◆ **Task directions**:
Lift out, unaltered, the lines of the material below between the line holding "level. (151, 562)" and the line holding "Open index.html in", counting both.

-- Opening Marker --

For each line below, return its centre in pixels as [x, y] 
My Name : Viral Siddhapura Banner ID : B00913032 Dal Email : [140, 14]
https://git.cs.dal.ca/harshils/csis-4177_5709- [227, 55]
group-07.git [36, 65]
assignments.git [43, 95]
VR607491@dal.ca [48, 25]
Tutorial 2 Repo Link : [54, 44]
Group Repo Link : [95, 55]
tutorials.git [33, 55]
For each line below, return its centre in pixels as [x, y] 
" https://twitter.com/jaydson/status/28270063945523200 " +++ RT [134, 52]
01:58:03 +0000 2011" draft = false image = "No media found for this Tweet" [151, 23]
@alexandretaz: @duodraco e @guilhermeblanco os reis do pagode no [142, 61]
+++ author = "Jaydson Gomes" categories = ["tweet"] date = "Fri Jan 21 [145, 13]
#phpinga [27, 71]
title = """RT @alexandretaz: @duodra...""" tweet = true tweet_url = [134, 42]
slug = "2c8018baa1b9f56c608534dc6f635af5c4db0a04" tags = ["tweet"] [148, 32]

-- Closing Marker --
-- Opening Marker --

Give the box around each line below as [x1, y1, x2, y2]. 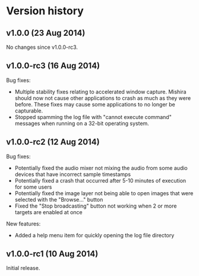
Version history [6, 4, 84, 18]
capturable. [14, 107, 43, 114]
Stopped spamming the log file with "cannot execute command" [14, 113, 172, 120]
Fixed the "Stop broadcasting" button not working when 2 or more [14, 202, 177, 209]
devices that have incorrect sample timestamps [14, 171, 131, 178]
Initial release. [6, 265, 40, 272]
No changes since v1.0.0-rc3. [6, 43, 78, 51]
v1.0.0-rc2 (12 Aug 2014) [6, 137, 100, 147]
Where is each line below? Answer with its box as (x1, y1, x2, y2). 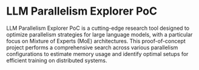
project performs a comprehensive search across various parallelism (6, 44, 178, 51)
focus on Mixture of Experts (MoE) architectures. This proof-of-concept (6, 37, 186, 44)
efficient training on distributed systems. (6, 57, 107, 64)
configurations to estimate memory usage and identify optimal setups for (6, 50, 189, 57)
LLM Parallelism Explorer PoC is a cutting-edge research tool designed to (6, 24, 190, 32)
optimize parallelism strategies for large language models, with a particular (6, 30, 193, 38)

-- Closing Marker --
-- Opening Marker --

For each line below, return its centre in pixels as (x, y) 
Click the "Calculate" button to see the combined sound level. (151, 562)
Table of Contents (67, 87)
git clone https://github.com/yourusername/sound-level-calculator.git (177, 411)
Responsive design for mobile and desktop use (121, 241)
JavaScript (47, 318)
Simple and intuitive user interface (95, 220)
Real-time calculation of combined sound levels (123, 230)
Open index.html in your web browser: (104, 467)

-- Closing Marker --

◆ **Written solution**:
Click the "Calculate" button to see the combined sound level. (151, 562)
Table of Contents (67, 87)
git clone https://github.com/yourusername/sound-level-calculator.git (177, 411)
Responsive design for mobile and desktop use (121, 241)
JavaScript (47, 318)
Simple and intuitive user interface (95, 220)
Real-time calculation of combined sound levels (123, 230)
Open index.html in your web browser: (104, 467)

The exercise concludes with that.